Let's assume the tool is exactly on centreline of the work and is making a shallow cut into the workpiece. If we now deflect the toolpost in the direction of rotation (as we get from cutting forces), it will be towards the saddle from the front, or towards the ceiling in the rear. In both cases the distance from the tool tip to the workpiece will increase and depth of cut will reduce as in both cases the tooltip is rotating around a pivotpoint (the tool holder) and describing an arc. Also in both cases, the toolpost is now effectively a spring and will be trying to restore the toolpost back to straight - as we continue to feed, possibly as we reduce our feedrate, the spring in the toolpost brings the tool tip back down, depth of cut increases and we can have a dig in.

If we think the chuck itself is deflecting instead, it's essentially the same result as above but removes the toolpost deflection completely so there is zero difference between a front or rear post in terms of the deflection.

Rear parting holders undoubtedly work but it's my opinion that it's more about gravity assisting with chip clearance.
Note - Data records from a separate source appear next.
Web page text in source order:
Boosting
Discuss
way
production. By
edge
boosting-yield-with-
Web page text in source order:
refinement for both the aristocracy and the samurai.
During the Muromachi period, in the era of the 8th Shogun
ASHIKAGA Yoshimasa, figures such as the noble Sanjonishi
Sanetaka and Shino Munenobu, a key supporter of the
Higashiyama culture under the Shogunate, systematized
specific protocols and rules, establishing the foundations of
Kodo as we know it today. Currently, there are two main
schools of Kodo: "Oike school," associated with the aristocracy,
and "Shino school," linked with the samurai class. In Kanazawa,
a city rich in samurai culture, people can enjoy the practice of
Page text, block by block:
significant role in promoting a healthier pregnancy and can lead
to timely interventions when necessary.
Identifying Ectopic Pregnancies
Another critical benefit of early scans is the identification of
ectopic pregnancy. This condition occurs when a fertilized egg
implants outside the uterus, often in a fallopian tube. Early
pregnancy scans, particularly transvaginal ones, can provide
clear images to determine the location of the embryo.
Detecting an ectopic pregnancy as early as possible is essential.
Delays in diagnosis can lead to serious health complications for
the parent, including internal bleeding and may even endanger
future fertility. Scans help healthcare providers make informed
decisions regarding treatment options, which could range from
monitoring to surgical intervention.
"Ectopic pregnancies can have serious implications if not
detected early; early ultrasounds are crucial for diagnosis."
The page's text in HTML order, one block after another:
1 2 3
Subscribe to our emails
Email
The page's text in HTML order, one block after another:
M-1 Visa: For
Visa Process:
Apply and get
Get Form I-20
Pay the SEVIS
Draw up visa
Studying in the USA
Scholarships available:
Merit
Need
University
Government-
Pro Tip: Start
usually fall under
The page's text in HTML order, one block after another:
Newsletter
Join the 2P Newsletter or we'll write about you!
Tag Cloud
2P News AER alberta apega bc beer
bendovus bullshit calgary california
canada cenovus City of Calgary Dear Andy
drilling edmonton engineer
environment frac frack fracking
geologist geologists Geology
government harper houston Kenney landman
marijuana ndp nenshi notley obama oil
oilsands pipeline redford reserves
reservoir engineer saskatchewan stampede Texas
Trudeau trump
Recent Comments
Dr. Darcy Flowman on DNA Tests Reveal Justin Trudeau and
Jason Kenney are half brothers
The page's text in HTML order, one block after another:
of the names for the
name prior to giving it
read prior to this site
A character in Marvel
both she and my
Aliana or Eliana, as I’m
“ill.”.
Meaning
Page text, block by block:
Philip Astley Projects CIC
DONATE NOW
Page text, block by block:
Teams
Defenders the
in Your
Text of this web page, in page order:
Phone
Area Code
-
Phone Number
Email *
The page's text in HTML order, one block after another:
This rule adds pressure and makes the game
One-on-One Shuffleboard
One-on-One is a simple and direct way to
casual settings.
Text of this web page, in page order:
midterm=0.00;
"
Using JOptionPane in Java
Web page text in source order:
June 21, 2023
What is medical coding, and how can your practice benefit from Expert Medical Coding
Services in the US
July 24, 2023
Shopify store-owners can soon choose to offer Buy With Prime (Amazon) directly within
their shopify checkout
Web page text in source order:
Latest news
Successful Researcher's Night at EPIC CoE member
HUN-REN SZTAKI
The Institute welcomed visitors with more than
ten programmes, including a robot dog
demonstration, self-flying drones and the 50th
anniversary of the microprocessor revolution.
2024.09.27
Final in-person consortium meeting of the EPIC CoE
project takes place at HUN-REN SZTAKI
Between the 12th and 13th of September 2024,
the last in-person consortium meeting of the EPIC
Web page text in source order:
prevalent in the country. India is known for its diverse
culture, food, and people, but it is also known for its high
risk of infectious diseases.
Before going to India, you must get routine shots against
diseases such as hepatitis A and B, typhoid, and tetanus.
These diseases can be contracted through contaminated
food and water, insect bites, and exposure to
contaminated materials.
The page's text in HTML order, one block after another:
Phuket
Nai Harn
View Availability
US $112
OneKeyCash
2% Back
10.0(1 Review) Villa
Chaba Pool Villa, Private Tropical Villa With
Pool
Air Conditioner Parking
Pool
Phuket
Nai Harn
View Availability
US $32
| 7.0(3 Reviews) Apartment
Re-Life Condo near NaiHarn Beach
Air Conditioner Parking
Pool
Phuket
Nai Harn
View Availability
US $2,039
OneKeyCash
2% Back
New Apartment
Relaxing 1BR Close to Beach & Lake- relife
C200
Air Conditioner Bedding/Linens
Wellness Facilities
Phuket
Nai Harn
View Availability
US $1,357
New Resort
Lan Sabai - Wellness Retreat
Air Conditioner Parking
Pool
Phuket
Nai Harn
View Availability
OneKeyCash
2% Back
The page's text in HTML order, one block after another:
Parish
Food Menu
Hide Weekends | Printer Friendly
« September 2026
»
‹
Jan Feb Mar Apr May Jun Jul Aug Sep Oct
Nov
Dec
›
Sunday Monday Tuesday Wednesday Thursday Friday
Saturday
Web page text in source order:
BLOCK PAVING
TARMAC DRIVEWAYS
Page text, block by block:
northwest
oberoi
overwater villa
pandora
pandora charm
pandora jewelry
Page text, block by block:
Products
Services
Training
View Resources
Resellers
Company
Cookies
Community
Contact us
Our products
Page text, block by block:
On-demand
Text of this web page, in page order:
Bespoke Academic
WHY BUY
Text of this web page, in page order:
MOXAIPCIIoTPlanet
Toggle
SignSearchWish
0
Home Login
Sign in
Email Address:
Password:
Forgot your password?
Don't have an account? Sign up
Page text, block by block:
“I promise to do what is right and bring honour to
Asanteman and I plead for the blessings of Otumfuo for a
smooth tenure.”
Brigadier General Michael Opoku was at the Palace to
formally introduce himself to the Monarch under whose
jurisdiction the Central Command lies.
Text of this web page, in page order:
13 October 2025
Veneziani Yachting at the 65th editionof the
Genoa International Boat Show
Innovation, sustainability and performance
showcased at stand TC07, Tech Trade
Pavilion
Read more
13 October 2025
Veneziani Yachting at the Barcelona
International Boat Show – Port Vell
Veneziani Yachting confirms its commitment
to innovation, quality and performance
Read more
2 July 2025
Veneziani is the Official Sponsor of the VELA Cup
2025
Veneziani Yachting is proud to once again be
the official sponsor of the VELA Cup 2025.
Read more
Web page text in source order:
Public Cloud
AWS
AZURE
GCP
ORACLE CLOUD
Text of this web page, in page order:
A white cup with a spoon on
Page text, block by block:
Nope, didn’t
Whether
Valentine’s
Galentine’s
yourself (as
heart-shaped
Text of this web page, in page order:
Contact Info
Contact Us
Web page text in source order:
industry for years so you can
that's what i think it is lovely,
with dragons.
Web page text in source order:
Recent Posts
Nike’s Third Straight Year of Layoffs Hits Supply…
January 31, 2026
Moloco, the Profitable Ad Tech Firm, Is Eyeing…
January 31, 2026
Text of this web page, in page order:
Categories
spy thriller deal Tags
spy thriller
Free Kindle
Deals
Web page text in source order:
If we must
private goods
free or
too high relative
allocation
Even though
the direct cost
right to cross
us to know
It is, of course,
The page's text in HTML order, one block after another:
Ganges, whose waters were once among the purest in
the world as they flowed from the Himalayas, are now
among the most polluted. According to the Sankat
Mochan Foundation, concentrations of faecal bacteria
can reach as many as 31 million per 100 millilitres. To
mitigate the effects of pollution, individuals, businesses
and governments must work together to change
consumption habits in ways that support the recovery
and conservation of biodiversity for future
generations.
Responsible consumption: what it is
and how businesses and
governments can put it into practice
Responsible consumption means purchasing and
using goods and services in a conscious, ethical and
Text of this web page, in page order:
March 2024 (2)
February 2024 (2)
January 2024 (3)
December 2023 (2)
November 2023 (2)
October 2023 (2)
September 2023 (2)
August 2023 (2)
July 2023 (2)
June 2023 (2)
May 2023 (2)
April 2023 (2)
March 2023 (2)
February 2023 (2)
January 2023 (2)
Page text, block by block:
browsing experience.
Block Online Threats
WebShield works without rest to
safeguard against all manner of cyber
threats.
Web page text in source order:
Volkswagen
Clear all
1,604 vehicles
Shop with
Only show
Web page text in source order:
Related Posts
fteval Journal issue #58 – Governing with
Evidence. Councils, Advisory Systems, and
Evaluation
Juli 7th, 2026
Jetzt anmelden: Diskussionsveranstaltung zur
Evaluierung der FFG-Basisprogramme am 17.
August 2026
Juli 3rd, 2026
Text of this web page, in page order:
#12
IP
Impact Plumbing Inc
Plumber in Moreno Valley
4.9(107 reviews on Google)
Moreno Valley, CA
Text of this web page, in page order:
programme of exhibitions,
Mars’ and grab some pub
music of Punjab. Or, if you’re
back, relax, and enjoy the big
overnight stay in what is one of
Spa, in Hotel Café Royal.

If anything, for a similar rigidity front vs rear toolpost I would expect any looseness in the saddle gibs would mean an upside down parting tool would end up further off centreline than the front.



BaronJ said:


> I would never advocate having the tool set to anywhere other than accurately on the center line.
> 
> I think that people have a lot of trouble with parting because they simply don't understand the dynamics of rigidity and positional requirements.



I have seen it in writing from reputable sources (once on the Sandvik website even) although I do set mine as bang-on as I can. Too much away from the centreline against the rotation direction is obviously bad for dig-in and too much in the direction of rotation can lead to the work 'climbing over' the tool. I believe the recommendations I've seen that advocate for 'slightly high' (for a front toolpost) such that the deflection in the toolpost and the tool itself result in the cutting being done exactly on centre. Probably easy to refine in batches of hundreds on a CNC machine but not easy to do at home.


----------



## Cogsy (May 25, 2020)

goldstar31 said:


> I've written umpteen times on the topic and the the rear mounted inverted blade goes
> 
> In and out of cut
> whereas as front mounted parting tool
> ...



Any parting tool can dig in - set your rear tool too low and try it out and you'll get yourself a dig in. If I have a dig-in then I'd much prefer the force to be being applied down through the saddle onto the ways than up which would try and rip the saddle off the bed. 

You've written ad nauseam about having a rear parting tool but to my knowledge you have never been able to explain why it is "better" so I don't see what isn't "getting through".



goldstar31 said:


> I have had a Geo Thomas one which is angled down wards at 7 degrees, has the top cutting edge ground with a 140 degree female 'top' and a male vee of 140 degrees and the normal cutting edge is 7 degrees in hss and will cut 2" mild steel.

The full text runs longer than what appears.